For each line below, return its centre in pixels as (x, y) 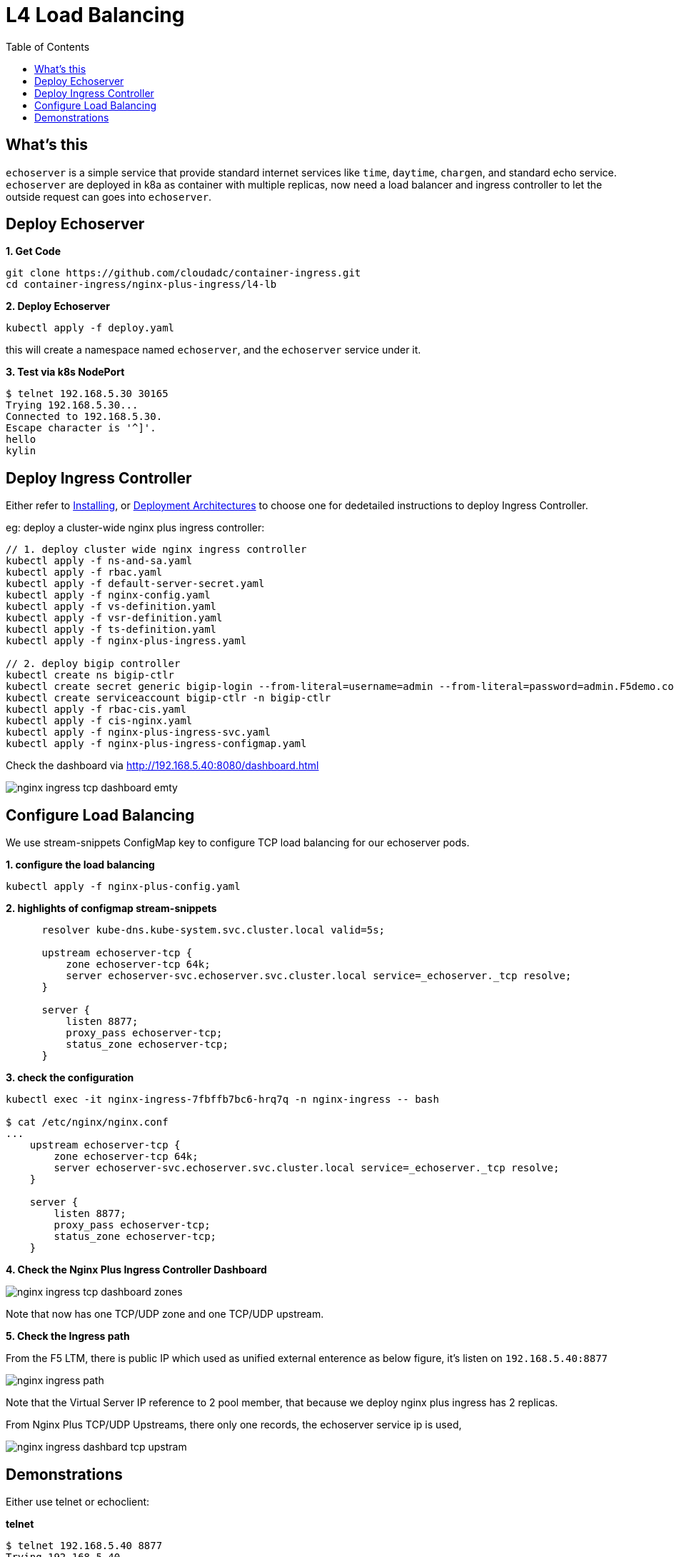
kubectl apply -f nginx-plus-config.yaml (123, 887)
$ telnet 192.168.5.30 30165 (87, 394)
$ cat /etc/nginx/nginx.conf (87, 1122)
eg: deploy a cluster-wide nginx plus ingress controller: (135, 528)
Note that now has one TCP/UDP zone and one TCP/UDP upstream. (165, 1314)
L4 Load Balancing (95, 15)
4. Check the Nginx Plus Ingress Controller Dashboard (136, 1270)
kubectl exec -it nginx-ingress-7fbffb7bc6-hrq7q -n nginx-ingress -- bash (222, 1100)
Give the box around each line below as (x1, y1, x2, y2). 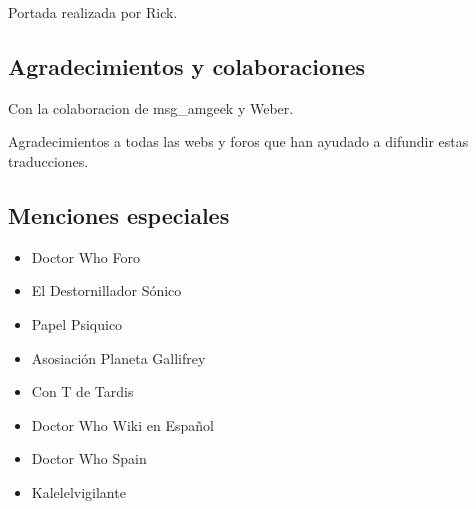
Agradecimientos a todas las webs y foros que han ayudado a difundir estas (8, 131, 469, 152)
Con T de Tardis (31, 381, 134, 402)
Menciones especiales (8, 199, 230, 230)
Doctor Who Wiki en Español (31, 414, 214, 435)
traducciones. (8, 150, 89, 171)
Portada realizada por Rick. (8, 2, 178, 22)
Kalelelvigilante (31, 481, 126, 502)
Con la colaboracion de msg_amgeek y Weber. (8, 97, 294, 118)

========================

• WHAT IS NEEDED
With the pictures excluded, transcribe word for word only the lines from the one containing "eg: deploy a" through the last line of the records.

• RESULT OF THIS EXERCISE
eg: deploy a cluster-wide nginx plus ingress controller: (135, 528)
Note that now has one TCP/UDP zone and one TCP/UDP upstream. (165, 1314)
L4 Load Balancing (95, 15)
4. Check the Nginx Plus Ingress Controller Dashboard (136, 1270)
kubectl exec -it nginx-ingress-7fbffb7bc6-hrq7q -n nginx-ingress -- bash (222, 1100)
Give the box around each line below as (x1, y1, x2, y2). 
Agradecimientos a todas las webs y foros que han ayudado a difundir estas (8, 131, 469, 152)
Con T de Tardis (31, 381, 134, 402)
Menciones especiales (8, 199, 230, 230)
Doctor Who Wiki en Español (31, 414, 214, 435)
traducciones. (8, 150, 89, 171)
Portada realizada por Rick. (8, 2, 178, 22)
Kalelelvigilante (31, 481, 126, 502)
Con la colaboracion de msg_amgeek y Weber. (8, 97, 294, 118)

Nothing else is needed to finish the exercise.